Detailed Description

The 2016 FAST study brought a "new star" target for gastric cancer - CLDN18.2 (claudin 18 splice variant 2,CLDN18.2), which belongs to the CLDN family of tight junction proteins and is involved in the formation of paracellular tight junctions and maintenance of cell polarity. CLDN18.2 is mainly found in the normal gastric mucosa (normal gastric glands, principal cells, mural cells, endocrine cells) where the differentiation cycle is short and renewal is rapid, and in the duodenal panniculocytes, but not in the gastric stem cell region. It is now generally accepted that CLDN18.2 is expressed in normal gastric tissue confined to the tight junctions at the outer base of the gastric mucosal cells, whereas tumours undergo a change in cell polarity during malignant transformation, resulting in widespread exposure of CLDN18.2 to the cell membrane surface.

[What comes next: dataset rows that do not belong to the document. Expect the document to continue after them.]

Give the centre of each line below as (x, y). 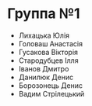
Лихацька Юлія (44, 35)
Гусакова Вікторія (48, 52)
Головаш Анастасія (51, 43)
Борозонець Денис (51, 85)
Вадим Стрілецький (51, 93)
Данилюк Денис (46, 77)
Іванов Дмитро (44, 68)
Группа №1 (44, 14)
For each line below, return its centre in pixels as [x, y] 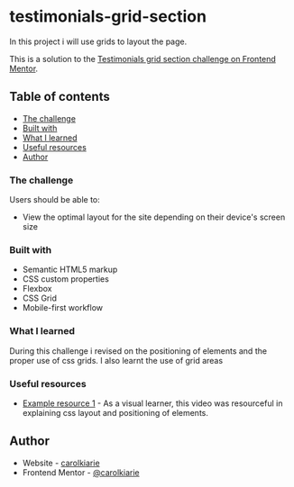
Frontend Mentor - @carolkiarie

The CLDN18.2 gene is also aberrantly activated and highly specific and stably expressed in specific tumour tissues, participating in the proliferation, differentiation and migration of tumour cells, making it a potentially effective target for anti-tumour drugs.

In this study, a molecular probe PMD22 targeting CLDN18.2 was synthesised in a previous study and a 68Ga-PMD22 injection was developed for clinical trials. The preliminary study showed that the tracer has good safety and good imaging effect. It is proposed to further conduct exploratory PET/CT imaging studies on patients with gastric cancer, colorectal cancer and other gastrointestinal tumours, to provide a new technique for in vivo, non-invasive and visual detection of CLDN18.2 expression level and spatial distribution for patients with gastric cancer, colorectal cancer and other gastrointestinal tumours, and to validate its clinical application value for the diagnosis of gastric cancer, colorectal cancer and other gastrointestinal tumours.

Study Timeline

• Study Start: 2023-05-28
• Status Verified: 2023-06
• Study First Submitted: 2023-06-19
• Study First Submitted QC: 2023-06-30
• Last Update Submitted: 2023-06-30
• Study First Posted: 2023-07-10
• Last Update Posted: 2023-07-10
• Primary Completion: 2023-08-31
• Study Completion: 2023-08-31

Recruitment & Eligibility

• Status: RECRUITING
• Sex: All
• Target Recruitment: 10

Inclusion Criteria

• In the near future (within 2 months), patients who plan to undergo puncture biopsy or undergo tumor surgical treatment or are clinically highly suspected of cancer (including primary and tumor recurrence and metastasis)
• Able to understand and voluntarily sign informed consent forms, with good compliance

Exclusion Criteria

• Severe abnormalities in liver and kidney function
• Suffering from claustrophobia or other mental illnesses
• Pregnant and lactating women

Study & Design

• Study Type: INTERVENTIONAL
• Study Design: SINGLE_GROUP

Arm && Interventions

Group	Intervention	Description
68Ga-PMD22 PET/CT scan at one time	Intravenous injection of 68Ga-PMD22	After the dynamic scan completed, choose an optimal imaging examination time for PET examination of other patients.
68Ga-PMD22 PET/CT dynamic scan	Intravenous injection of 68Ga-PMD22	68Ga-PMD22 PET/CT scan Dosimetry study about 6 patients were injected with 2-4 (MBq) per kilogram body weight of 68Ga-PMD22 PET/CT in one dose intravenously and underwent wholebody scan at 5min#15min#30min#60min#90min#120min#180min, then analysis of dosimetric distribution of radiopharmaceuticals in human body by HERMES software.

Primary Outcome Measures

Name	Time	Method
Dosimetric distribution of radiopharmaceuticals	2 months	Input the 68Ga-PMD22 PET data of 5-6 patients into HERMES software, and analyze the dose distribution of radioactive drugs in human body through HERMES software
Standardized uptake value	2 months	The semiquantitative analysis will be performed by the same person for all the cases, and the standardized uptake value (SUV) of the tracer in breast tumor will be measured. SUV were obtained by a self-made software and referring to phantom study.If the SUV value cannot be obtained, the COUNTS of target organ/background ratio between the lesion and surrounding tissues shall be used for calculation.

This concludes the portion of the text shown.